Specialized therapeutic delivery, or use of pharmaceuticals and other biomaterials to target specific parts of the body or diseased tissue, has long been sought as an ideal way of treating human diseases. A recent article published in Nature Biomedical Engineering revealed an innovative strategy to engineer nucleus-free human mesenchymal stem cells (MSCs) for targeted delivery of therapeutics to disease site.1 MSCs have emerged as promising vehicles of therapeutic delivery.2,3 MSCs are undifferentiated pluripotent stem cells derived from areas such as bone marrow and adipose tissue.4,5 MSCs are sought after for their chemotaxis, or ability to home towards a chemical stimulus, and capacity for modification with elements such as chemoattractant receptors and adhesion molecules.1 These properties allow for site-specific and minimally-invasive therapeutic administration and treatment.
Despite these benefits, MSC usage has been limited by the size and variability of the cells. When administered through intravenous (IV) injection, MSCs are often trapped at small capillary beds (namely in the lungs) due to their large size. This means they do not always reach their target sites and instead accumulate in potentially hazardous areas.2 Additionally, MSCs may secrete undesirable byproducts and are known to differentiate unpredictably in vivo.1 Other closely-related vessels, such as cell-free delivery vehicles (CFDVs), avoid these pitfalls. However, CFDVs often lack chemotactic abilities and the resources to move to designated sites.1
In this recent article, Wang et al worked to overcome some of these drawbacks while preserving the beneficial qualities of MSCs.1 Their solution involves removing the nuclei from MSCs in a process known as enucleation. Enucleated MSCs are then equipped with chemoattractant receptors and endothelial-cell-binding molecules. The authors hypothesized that these so-called “cargocytes” would retain many properties of unmodified MSCs while avoiding the aforementioned risks by adopting some characteristics of other CFDVs (Fig. 1).
Figure 1.
“Cargocyte” production through centrifugation and the attachment of additional molecules, enucleating the cells and optimizing them for delivery (top). Cells are then injected in vivo where they migrate through the bloodstream to the target site (bottom).

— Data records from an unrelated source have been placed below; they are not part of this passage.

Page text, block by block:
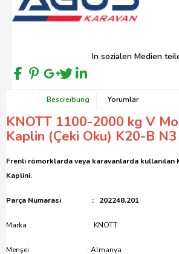
In sozialen Medien
Bescreibung Yorumlar
KNOTT 1100-2000 kg V
Kaplin (Çeki Oku) K20-B N3
Frenli römorklarda veya karavanlarda kullanılan
Kaplini.
Parça Numarası : 202248.201
Marka : KNOTT
Menşei : Almanya
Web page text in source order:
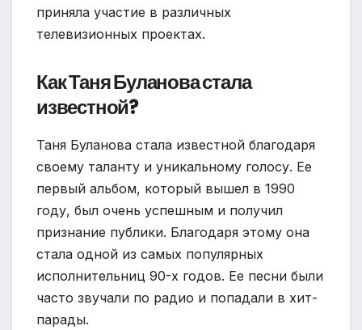
приняла участие в различных
телевизионных проектах.
Как Таня Буланова стала
известной?
Таня Буланова стала известной благодаря
своему таланту и уникальному голосу. Ее
первый альбом, который вышел в 1990
году, был очень успешным и получил
признание публики. Благодаря этому она
стала одной из самых популярных
исполнительниц 90-х годов. Ее песни были
часто звучали по радио и попадали в хит-
парады.
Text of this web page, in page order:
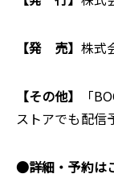
【発 売】 株式
【その他】
「
ストアでも配信
●詳細・予約は
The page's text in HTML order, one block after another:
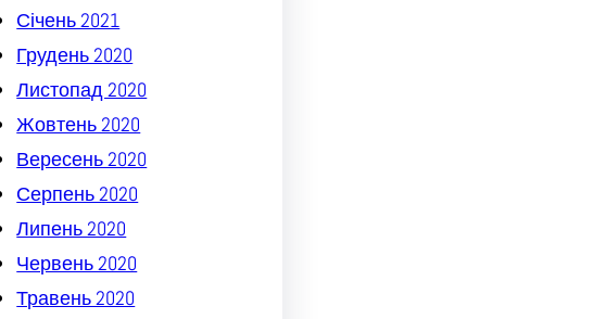
Січень 2021
Грудень 2020
Листопад 2020
Жовтень 2020
Вересень 2020
Серпень 2020
Липень 2020
Червень 2020
Травень 2020
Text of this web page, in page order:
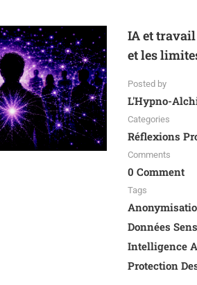
IA et
et les
Posted by
L'Hypno-
Categories
Réflexions
Comments
0 Comment
Tags
Données
Intelligence
Protection
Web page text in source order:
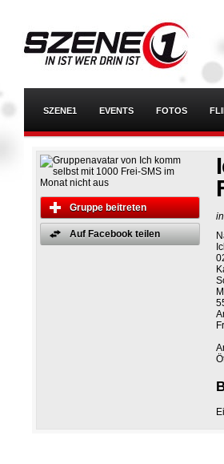
SZENE1 EVENTS FOTOS
Gruppe beitreten
Auf Facebook teilen
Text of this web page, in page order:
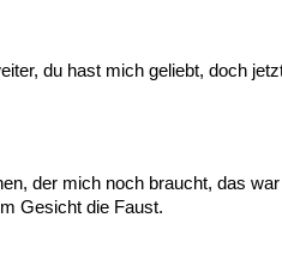
du hast mich geliebt, doch
der mich noch braucht, das war
Gesicht die Faust.
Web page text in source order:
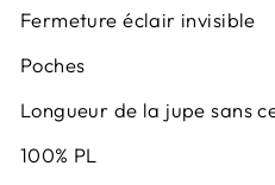
Fermeture éclair invisible
Poches
Longueur de la jupe sans
100% PL
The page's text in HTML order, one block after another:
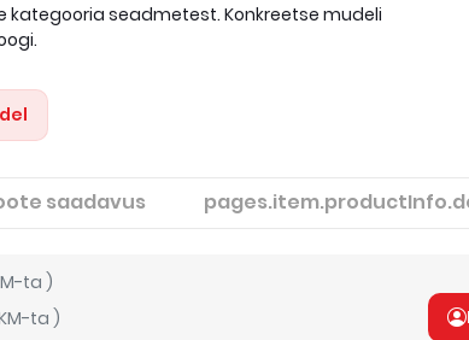
kategooria seadmetest. Konkreetse mudeli
saadavus
ta )
ta )
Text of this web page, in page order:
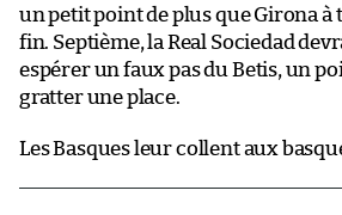
un petit point de plus que Girona à
fin. Septième, la Real Sociedad
espérer un faux pas du Betis, un
gratter une place.
Les Basques leur collent aux
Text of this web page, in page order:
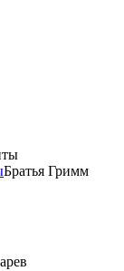
Братья Гримм
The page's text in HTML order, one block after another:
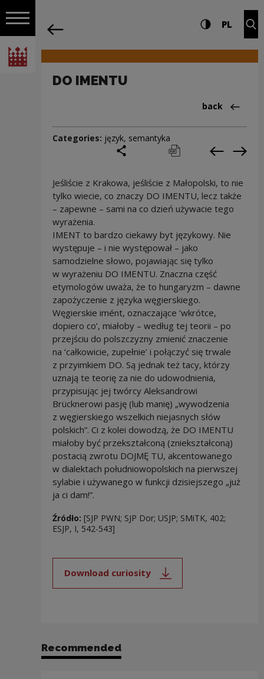
Open navigation
National Centre for Culture Poland
Navigation Settings and search
High contrast
PL
DO IMENTU
Back
back
Categories: język, semantyka
print pobierz Previous
Jeśliście z Krakowa, jeśliście z Małopolski, to nie
tylko wiecie, co znaczy DO IMENTU, lecz także
– zapewne – sami na co dzień używacie tego
wyrażenia.
IMENT to bardzo ciekawy byt językowy. Nie
występuje – i nie występował – jako
samodzielne słowo, pojawiając się tylko
w wyrażeniu DO IMENTU. Znaczna część
etymologów uważa, że to hungaryzm – dawne
zapożyczenie z języka węgierskiego.
Węgierskie imént, oznaczające ‘wkrótce,
dopiero co’, miałoby – według tej teorii – po
przejściu do polszczyzny zmienić znaczenie
na ‘całkowicie, zupełnie’ i połączyć się trwale
z przyimkiem DO. Są jednak też tacy, którzy
uznają te teorię za nie do udowodnienia,
przypisując jej twórcy Aleksandrowi
Brücknerowi pasję (lub manię) „wywodzenia
z węgierskiego wszelkich niejasnych słów
polskich”. Ci z kolei dowodzą, że DO IMENTU
miałoby być przekształconą (zniekształconą)
postacią zwrotu DOJMĘ TU, akcentowanego
w dialektach południowopolskich na pierwszej
sylabie i używanego w funkcji dzisiejszego „już
ja ci dam!”.
Źródło: [SJP PWN; SJP Dor; USJP; SMiTK, 402;
ESJP, I, 542-543]
Download curiosity
Note, the link will open in a new
Recommended
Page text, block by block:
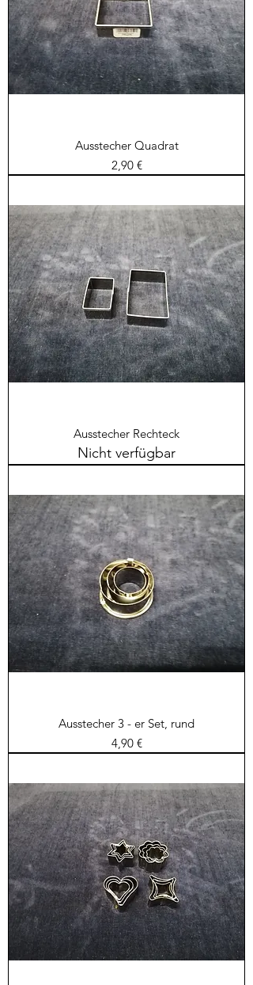
Ausstecher Quadrat
Preis
2,90 €
Ausstecher Rechteck
Nicht verfügbar
Ausstecher 3 - er Set, rund
Preis
4,90 €
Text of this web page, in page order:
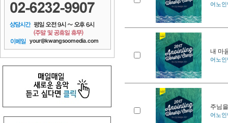
어노
내 마
어노
주님
어노
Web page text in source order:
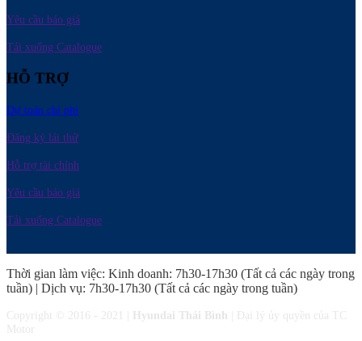
Yêu cầu báo giá
Tải xuống Catalogue
HỖ TRỢ
Dự toán chi phí
Đăng ký lái thử
Hỗ trợ tài chính
Yêu cầu báo giá
Tải xuống Catalogue
Thời gian làm việc: Kinh doanh: 7h30-17h30 (Tất cả các ngày trong
tuần) | Dịch vụ: 7h30-17h30 (Tất cả các ngày trong tuần)
Copyright © 2016 - 2021 | Hyundai Thái Bình | Đại lý ủy quyền của TC
Motor
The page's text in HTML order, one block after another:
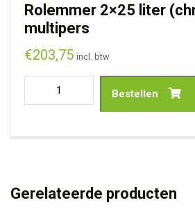
Rolemmer 2×25 liter
multipers
€203,75 incl. btw
Bestellen
Gerelateerde producten
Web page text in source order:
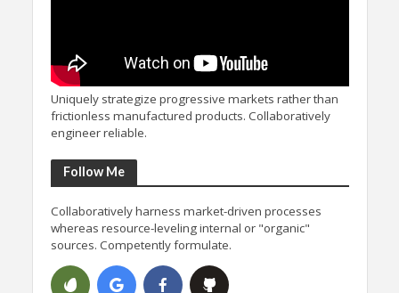
Uniquely strategize progressive markets rather than
frictionless manufactured products. Collaboratively
engineer reliable.
Follow Me
Collaboratively harness market-driven processes
whereas resource-leveling internal or "organic"
sources. Competently formulate.
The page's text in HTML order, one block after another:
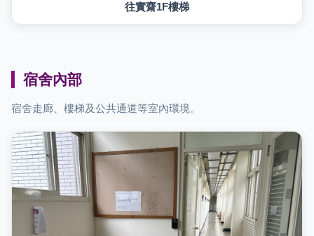
往實齋1F樓梯
宿舍內部
宿舍走廊、樓梯及公共通道等室內環境。
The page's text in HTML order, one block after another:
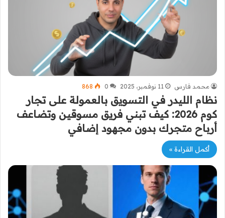
محمد فارس 11 نوفمبر، 2025 0
868
نظام الليدر في التسويق بالعمولة على تجار
كوم 2026: كيف تبني فريق مسوقين وتضاعف
أرباح متجرك بدون مجهود إضافي
أكمل القراءة »
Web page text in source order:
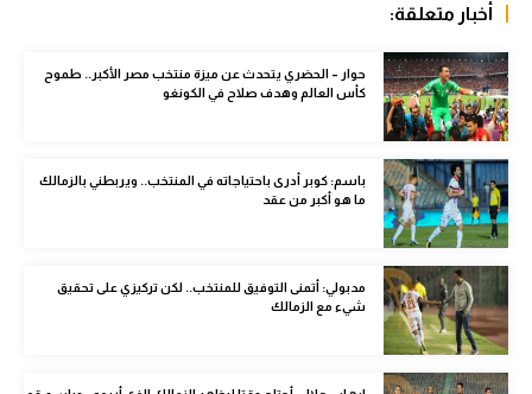
أقسام خاصة
Gamers
ميركاتو
تحقيق في الجول
تقرير في الجول
تحليل في الجول
حكايات في الجول
كويز في الجول
أخبار متعلقة:
حوار – الحضري يتحدث عن ميزة منتخب مصر الأكبر.. طموح
كأس العالم وهدف صلاح في الكونغو
باسم: كوبر أدرى باحتياجاته في المنتخب.. ويربطني بالزمالك
ما هو أكبر من عقد
مدبولي: أتمنى التوفيق للمنتخب.. لكن تركيزي على تحقيق
شيء مع الزمالك
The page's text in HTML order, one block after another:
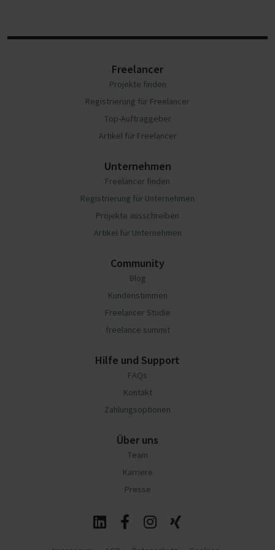
Freelancer
Projekte finden
Registrierung für Freelancer
Top-Auftraggeber
Artikel für Freelancer
Unternehmen
Freelancer finden
Registrierung für Unternehmen
Projekte ausschreiben
Artikel für Unternehmen
Community
Blog
Kundenstimmen
Freelancer Studie
freelance summit
Hilfe und Support
FAQs
Kontakt
Zahlungsoptionen
Über uns
Team
Karriere
Presse
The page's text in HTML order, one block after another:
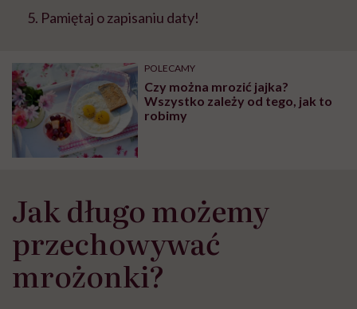
Pamiętaj o zapisaniu daty!
POLECAMY
Czy można mrozić jajka?
Wszystko zależy od tego, jak to
robimy
Jak długo możemy
przechowywać
mrożonki?
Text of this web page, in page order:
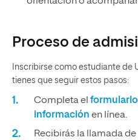
Proceso de
Inscribirse como estudiante de
tienes que seguir estos pasos:
Completa el
información en línea.
Recibirás la llamada
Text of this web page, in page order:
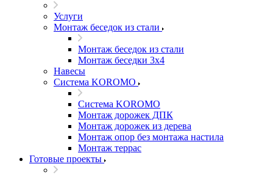
Услуги
Монтаж беседок из стали
Монтаж беседок из стали
Монтаж беседки 3х4
Навесы
Система KOROMO
Система KOROMO
Монтаж дорожек ДПК
Монтаж дорожек из дерева
Монтаж опор без монтажа настила
Монтаж террас
Готовые проекты
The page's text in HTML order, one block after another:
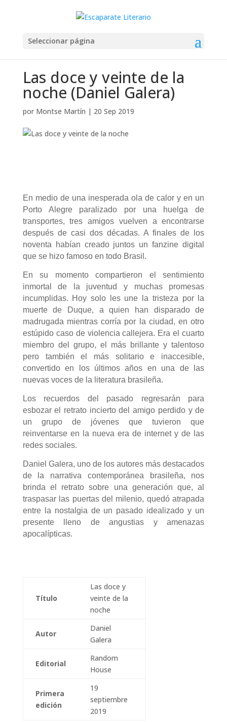
Seleccionar página
Las doce y veinte de la
noche (Daniel Galera)
por Montse Martín | 20 Sep 2019
En medio de una inesperada ola de calor y en un
Porto Alegre paralizado por una huelga de
transportes, tres amigos vuelven a encontrarse
después de casi dos décadas. A finales de los
noventa habían creado juntos un fanzine digital
que se hizo famoso en todo Brasil.
En su momento compartieron el sentimiento
inmortal de la juventud y muchas promesas
incumplidas. Hoy solo les une la tristeza por la
muerte de Duque, a quien han disparado de
madrugada mientras corría por la ciudad, en otro
estúpido caso de violencia callejera. Era el cuarto
miembro del grupo, el más brillante y talentoso
pero también el más solitario e inaccesible,
convertido en los últimos años en una de las
nuevas voces de la literatura brasileña.
Los recuerdos del pasado regresarán para
esbozar el retrato incierto del amigo perdido y de
un grupo de jóvenes que tuvieron que
reinventarse en la nueva era de internet y de las
redes sociales.
Daniel Galera, uno de los autores más destacados
de la narrativa contemporánea brasileña, nos
brinda el retrato sobre una generación que, al
traspasar las puertas del milenio, quedó atrapada
entre la nostalgia de un pasado idealizado y un
presente lleno de angustias y amenazas
apocalípticas.
Título
Las doce y
veinte de la
noche
Autor
Daniel
Galera
Editorial
Random
House
Primera
edición
19
septiembre
2019
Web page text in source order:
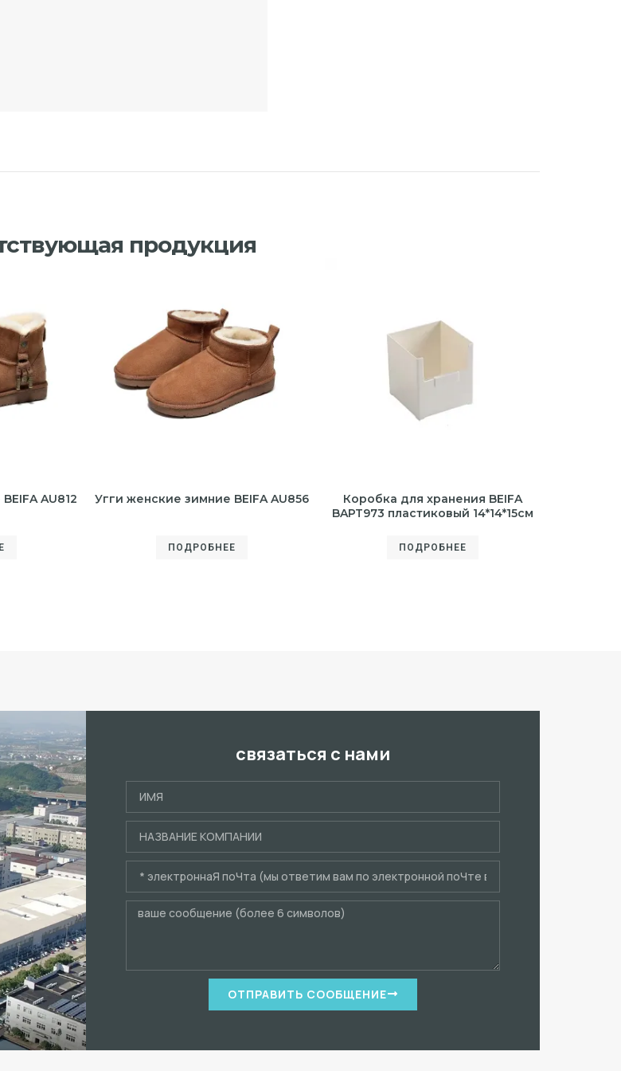
продукция
AU812 Угги женские зимние BEIFA AU856
ПОДРОБНЕЕ
Коробка для хранения BEIFA
BAPT973 пластиковый 14*14*15см
ПОДРОБНЕЕ
связаться с нами
ОТПРАВИТЬ СООБЩЕНИЕ
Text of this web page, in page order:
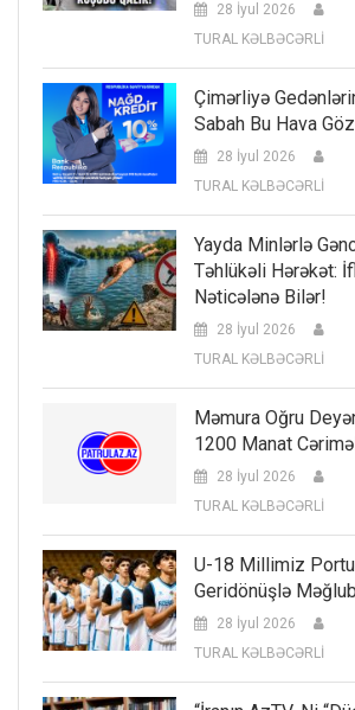
28 İyul 2026
TURAL KƏLBƏCƏRLİ
Çimərliyə
Sabah Bu Hava
28 İyul 2026
TURAL KƏLBƏCƏRLİ
Yayda Minlərlə
Təhlükəli Hərəkət:
Nəticələnə Bilər!
28 İyul 2026
TURAL KƏLBƏCƏRLİ
Məmura Oğru
1200 Manat
28 İyul 2026
TURAL KƏLBƏCƏRLİ
U-18 Millimiz
Geridönüşlə
28 İyul 2026
TURAL KƏLBƏCƏRLİ
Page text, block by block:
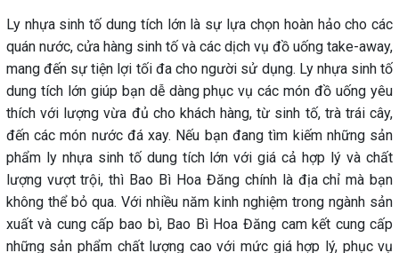
Ly nhựa sinh tố dung tích lớn là sự lựa chọn hoàn hảo cho các
quán nước, cửa hàng sinh tố và các dịch vụ đồ uống take-away,
mang đến sự tiện lợi tối đa cho người sử dụng. Ly nhựa sinh tố
dung tích lớn giúp bạn dễ dàng phục vụ các món đồ uống yêu
thích với lượng vừa đủ cho khách hàng, từ sinh tố, trà trái cây,
đến các món nước đá xay. Nếu bạn đang tìm kiếm những sản
phẩm ly nhựa sinh tố dung tích lớn với giá cả hợp lý và chất
lượng vượt trội, thì Bao Bì Hoa Đăng chính là địa chỉ mà bạn
không thể bỏ qua. Với nhiều năm kinh nghiệm trong ngành sản
xuất và cung cấp bao bì, Bao Bì Hoa Đăng cam kết cung cấp
những sản phẩm chất lượng cao với mức giá hợp lý, phục vụ
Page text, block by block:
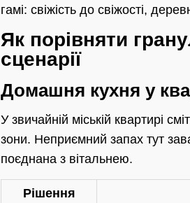
гамі: свіжість до свіжості,
Як порівняти
сценарії
Домашня кухня у
У звичайній міській квартирі
зони. Неприємний запах тут
поєднана з вітальнею.
Рішення
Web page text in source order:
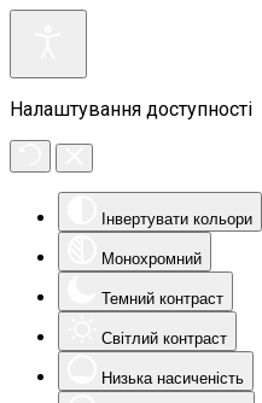
Налаштування доступності
Інвертувати кольори
Монохромний
Темний контраст
Світлий контраст
Низька насиченість

The authors first tested whether cargocytes would retain homing and mRNA transcription properties of MSCs. They transfected both hTERT-immortalized adipose-derived MSCs (hT-MSCs) and their derived cargocytes with Gaussia luciferase mRNA. Transfected cargocytes secreted the resultant proteins at levels comparable to regular hT-MSCs, suggesting that cargocytes can still home and, if given exogenous mRNA, can secrete therapeutic proteins as expected.
The next experiments revealed that cargocytes migrate towards chemoattractant molecules without issue. The authors also found that they can successfully equip cargocytes with chemoattractant receptors (such as CXCR4) to aid in migration. Further analysis supported that cargocytes are more deformable than their MSC counterparts. This makes it easier to fit through small channels, including capillary beds that typically pose issues for nucleated MSCs. We see already that cargocytes offer advantages over traditional MSC usage.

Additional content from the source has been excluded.